ASSIGNED TASK:
Look below for the line with "trade talks". Extract that line and each one after it through the last, word for word.

DATASET RECORDS:
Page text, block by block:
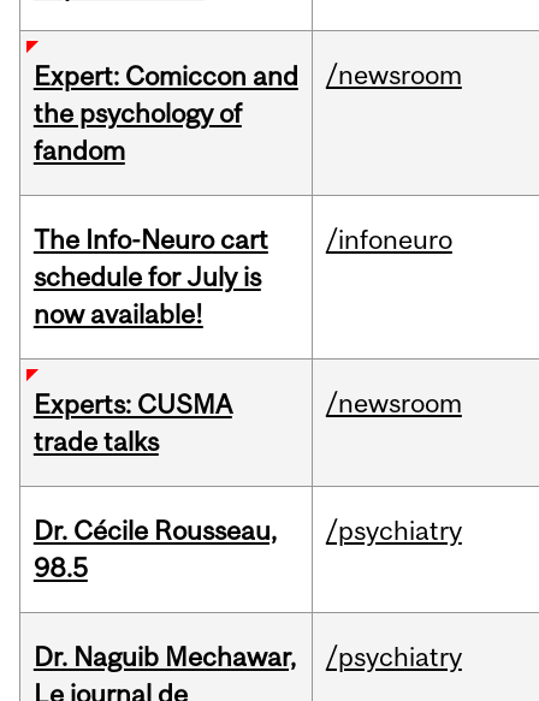
Expert: Comiccon and
the psychology of
fandom
/newsroom
The Info-Neuro cart
schedule for July is
now available!
/infoneuro
Experts: CUSMA
trade talks
/newsroom
Dr. Cécile Rousseau,
98.5
/psychiatry
Dr. Naguib Mechawar,
Le journal de
/psychiatry

EXERCISE ANSWER:
trade talks
/newsroom
Dr. Cécile Rousseau,
98.5
/psychiatry
Dr. Naguib Mechawar,
Le journal de
/psychiatry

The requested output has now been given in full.